Every year, thousands of young men enlist in the armed forces. Some of them have one goal in mind: become part of the U.S. military’s most elite combat units, the Navy SEALs. Many of them train ahead of time, anticipating the hardships that lie in front of them. Even still, well over 60% of recruits drop out of training. This statistic hasn’t changed much since the Navy SEALs were first created in the 1960′s.


No doubt the training is rigorous, the cold is severe, and the stress is beyond what most people have ever imagined. But it typically isn’t the biggest, strongest, “toughest” guys that get to call themselves Navy SEALs. It’s always the guys who wanted it the most, the ones with the greatest mental toughness, the ones who were willing to pay the price to earn the right to be part of the world’s most elite commando unit. In fact, the SEALs like it this way and simply view the attrition rate as a weeding process where the people who aren’t really ready for the task filter themselves out. During Special Operations training, candidates are subjected to a brutally rigorous battery of physical and mental challenges. But one thing Navy SEALs will tell you is that pain does not stop the body.
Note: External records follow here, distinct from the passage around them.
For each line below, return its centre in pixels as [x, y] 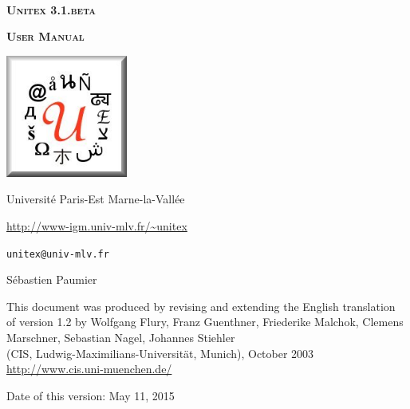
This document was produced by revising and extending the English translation [201, 306]
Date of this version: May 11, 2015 [91, 395]
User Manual [45, 36]
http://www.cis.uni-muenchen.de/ [89, 369]
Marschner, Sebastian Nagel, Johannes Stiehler [121, 337]
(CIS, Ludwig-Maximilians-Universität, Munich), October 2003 [160, 353]
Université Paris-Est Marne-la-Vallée [96, 199]
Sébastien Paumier [52, 279]
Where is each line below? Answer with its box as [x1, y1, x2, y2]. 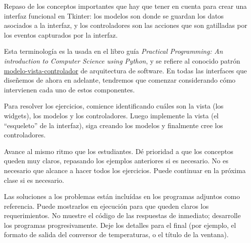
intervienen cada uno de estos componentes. [4, 84, 135, 94]
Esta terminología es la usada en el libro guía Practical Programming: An [4, 46, 223, 56]
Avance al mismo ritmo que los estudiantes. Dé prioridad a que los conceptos [4, 146, 233, 156]
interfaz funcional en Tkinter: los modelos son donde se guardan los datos [4, 10, 224, 21]
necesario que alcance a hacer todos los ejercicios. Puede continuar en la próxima [4, 165, 246, 175]
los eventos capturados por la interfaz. [4, 29, 118, 40]
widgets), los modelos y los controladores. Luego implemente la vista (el [4, 110, 219, 120]
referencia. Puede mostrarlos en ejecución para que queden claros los [4, 200, 209, 211]
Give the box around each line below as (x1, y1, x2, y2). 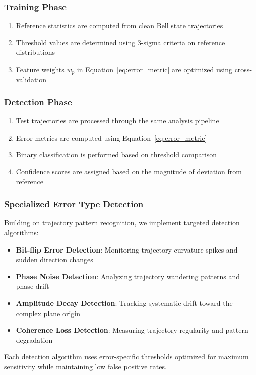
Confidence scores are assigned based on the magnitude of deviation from (16, 166, 242, 177)
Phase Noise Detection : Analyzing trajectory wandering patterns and (16, 271, 240, 281)
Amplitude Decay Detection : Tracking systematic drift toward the (16, 298, 233, 308)
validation (16, 74, 47, 85)
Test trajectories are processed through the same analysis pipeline (16, 115, 219, 126)
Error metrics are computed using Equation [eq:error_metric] (16, 132, 207, 143)
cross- (234, 64, 252, 74)
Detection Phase (4, 95, 72, 108)
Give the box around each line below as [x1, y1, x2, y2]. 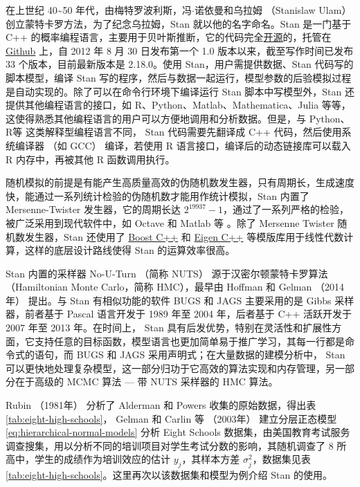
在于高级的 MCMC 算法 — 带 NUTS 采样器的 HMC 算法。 [15, 374, 278, 389]
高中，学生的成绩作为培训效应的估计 [6, 452, 170, 466]
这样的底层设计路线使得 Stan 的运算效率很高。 [24, 243, 235, 257]
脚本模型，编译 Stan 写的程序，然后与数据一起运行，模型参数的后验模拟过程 [6, 70, 352, 84]
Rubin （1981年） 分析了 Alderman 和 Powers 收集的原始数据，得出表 [6, 398, 316, 412]
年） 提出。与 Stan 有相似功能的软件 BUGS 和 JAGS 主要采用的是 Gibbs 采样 [6, 293, 354, 307]
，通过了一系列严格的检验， [223, 202, 350, 217]
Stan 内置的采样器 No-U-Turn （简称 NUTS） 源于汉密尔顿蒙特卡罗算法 [6, 266, 328, 280]
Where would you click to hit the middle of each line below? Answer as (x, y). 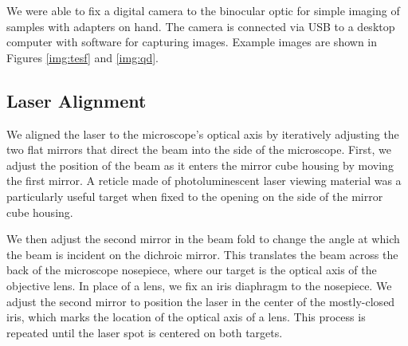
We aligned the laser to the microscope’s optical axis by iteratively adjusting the (203, 134)
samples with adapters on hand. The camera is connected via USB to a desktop (201, 26)
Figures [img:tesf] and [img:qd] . (83, 57)
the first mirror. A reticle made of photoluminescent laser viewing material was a (204, 181)
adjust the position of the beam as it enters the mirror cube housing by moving (200, 165)
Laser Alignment (76, 100)
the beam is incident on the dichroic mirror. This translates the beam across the (202, 254)
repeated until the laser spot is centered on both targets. (145, 332)
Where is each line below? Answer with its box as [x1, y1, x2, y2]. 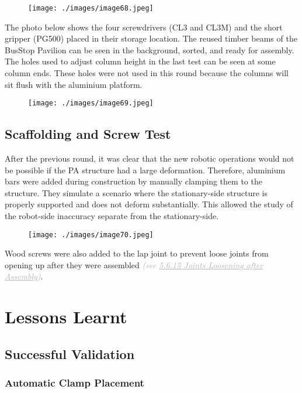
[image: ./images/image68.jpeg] [28, 4, 154, 12]
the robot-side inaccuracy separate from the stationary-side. [5, 210, 219, 222]
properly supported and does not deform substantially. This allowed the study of [5, 198, 293, 210]
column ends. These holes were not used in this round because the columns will [5, 67, 289, 79]
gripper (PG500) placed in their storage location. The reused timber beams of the [5, 32, 297, 45]
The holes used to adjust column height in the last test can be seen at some [5, 55, 276, 67]
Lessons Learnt [5, 305, 127, 329]
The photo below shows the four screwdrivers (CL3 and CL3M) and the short [5, 20, 283, 33]
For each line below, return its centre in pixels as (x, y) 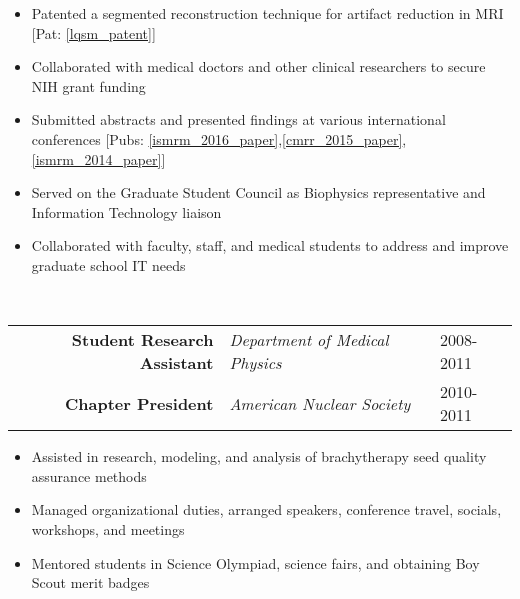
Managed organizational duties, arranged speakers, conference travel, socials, (266, 509)
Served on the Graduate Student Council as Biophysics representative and (258, 192)
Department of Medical (309, 340)
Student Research (142, 340)
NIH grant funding (88, 85)
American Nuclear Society (320, 403)
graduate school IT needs (108, 264)
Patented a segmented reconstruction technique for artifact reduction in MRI (267, 13)
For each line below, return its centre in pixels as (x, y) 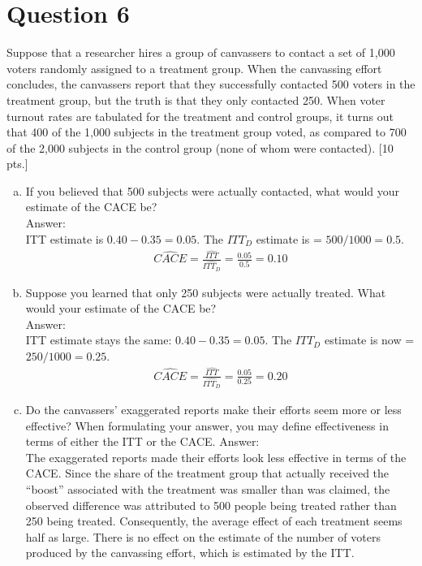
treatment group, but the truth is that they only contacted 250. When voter (196, 99)
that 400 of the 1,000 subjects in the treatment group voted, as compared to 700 (207, 132)
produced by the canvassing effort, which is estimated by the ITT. (190, 553)
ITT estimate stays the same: (99, 340)
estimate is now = (369, 340)
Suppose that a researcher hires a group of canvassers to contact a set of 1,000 (201, 52)
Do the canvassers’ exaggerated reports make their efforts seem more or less (213, 409)
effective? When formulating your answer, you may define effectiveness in (207, 425)
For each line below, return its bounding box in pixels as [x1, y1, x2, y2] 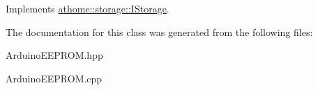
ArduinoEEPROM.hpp [6, 48, 103, 62]
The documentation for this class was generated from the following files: [6, 24, 313, 39]
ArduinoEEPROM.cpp [6, 71, 103, 85]
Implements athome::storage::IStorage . [6, 1, 169, 15]
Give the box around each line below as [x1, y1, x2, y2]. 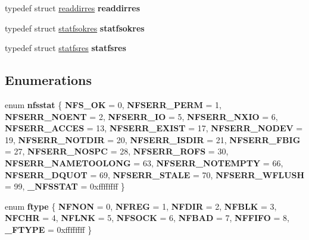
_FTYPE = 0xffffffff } [5, 223, 92, 235]
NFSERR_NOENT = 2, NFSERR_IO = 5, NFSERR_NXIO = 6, [5, 110, 278, 122]
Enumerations [5, 71, 92, 89]
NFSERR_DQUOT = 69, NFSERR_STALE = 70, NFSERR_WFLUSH [5, 168, 305, 181]
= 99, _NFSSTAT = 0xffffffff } [5, 180, 125, 192]
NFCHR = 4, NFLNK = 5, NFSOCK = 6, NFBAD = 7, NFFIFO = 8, [5, 211, 289, 224]
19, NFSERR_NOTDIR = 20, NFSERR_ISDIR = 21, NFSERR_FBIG [5, 133, 301, 146]
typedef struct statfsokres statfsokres [5, 21, 145, 34]
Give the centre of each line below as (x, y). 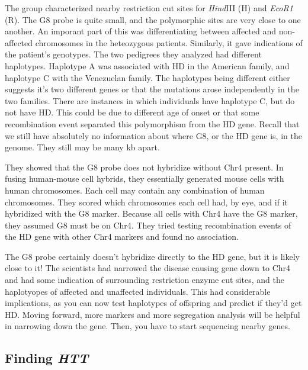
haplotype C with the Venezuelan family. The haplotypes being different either (147, 77)
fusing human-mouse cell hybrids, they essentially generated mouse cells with (145, 178)
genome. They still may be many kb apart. (82, 147)
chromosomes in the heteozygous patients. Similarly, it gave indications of (169, 42)
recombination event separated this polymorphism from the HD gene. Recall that (152, 123)
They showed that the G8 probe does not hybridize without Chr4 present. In (144, 167)
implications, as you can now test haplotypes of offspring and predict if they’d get (153, 303)
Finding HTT (47, 358)
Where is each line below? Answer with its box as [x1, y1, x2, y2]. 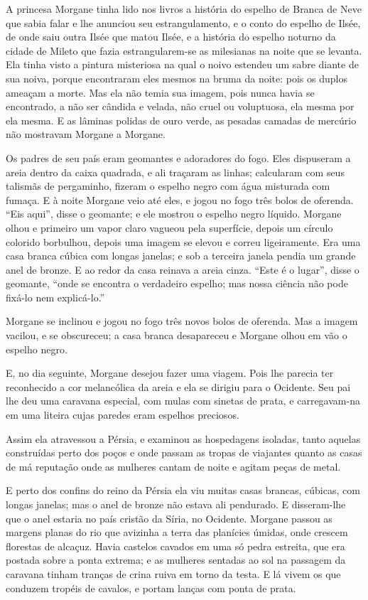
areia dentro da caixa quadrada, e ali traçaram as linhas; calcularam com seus [6, 164, 345, 179]
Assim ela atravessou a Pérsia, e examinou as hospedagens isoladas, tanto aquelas [6, 431, 361, 446]
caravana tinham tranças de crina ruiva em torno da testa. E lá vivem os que [6, 566, 341, 581]
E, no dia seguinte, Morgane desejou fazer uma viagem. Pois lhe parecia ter [6, 365, 334, 380]
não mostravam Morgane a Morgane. [6, 127, 166, 141]
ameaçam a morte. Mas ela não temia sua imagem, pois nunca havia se [6, 85, 315, 100]
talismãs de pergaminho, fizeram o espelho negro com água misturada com [6, 178, 330, 193]
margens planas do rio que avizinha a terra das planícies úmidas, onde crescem [6, 525, 348, 540]
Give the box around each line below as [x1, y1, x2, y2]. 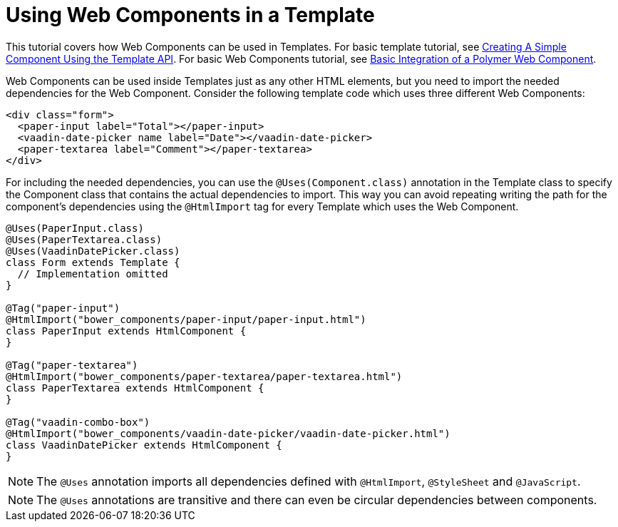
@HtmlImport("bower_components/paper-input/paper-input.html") [6, 313, 366, 325]
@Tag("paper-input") [6, 302, 120, 314]
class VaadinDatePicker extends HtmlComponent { [6, 439, 282, 451]
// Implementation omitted [17, 267, 168, 280]
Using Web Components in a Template [6, 3, 375, 27]
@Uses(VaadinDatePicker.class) [6, 245, 180, 257]
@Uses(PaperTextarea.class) [6, 233, 163, 245]
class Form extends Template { [6, 256, 180, 268]
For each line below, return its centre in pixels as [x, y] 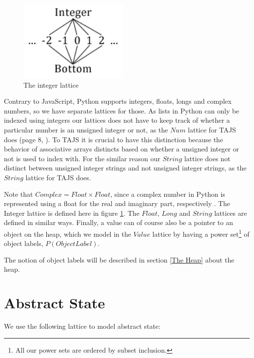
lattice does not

They echo the fact that there’s nothing that can hurt so bad that will stop you from pushing just a little bit more. In fact, the pain and stress forces you to break your life down into small, measurable goals, which you can celebrate, albeit not for long. Simply making it to breakfast on the second week without quitting is an admirable goal. Sometimes you have to celebrate the last step you took on a long run, the last stroke on a long swim, or the next freezing cold wave that ran across your body. These small milestones help prepare you for the next one.

Inevitably, everyone hits a rock bottom point where they just feel like they can’t go any further. And for most, this is where they humbly bow out. Many feel disappointed in themselves, but just couldn’t punish themselves anymore and are glad that the pain is finally over.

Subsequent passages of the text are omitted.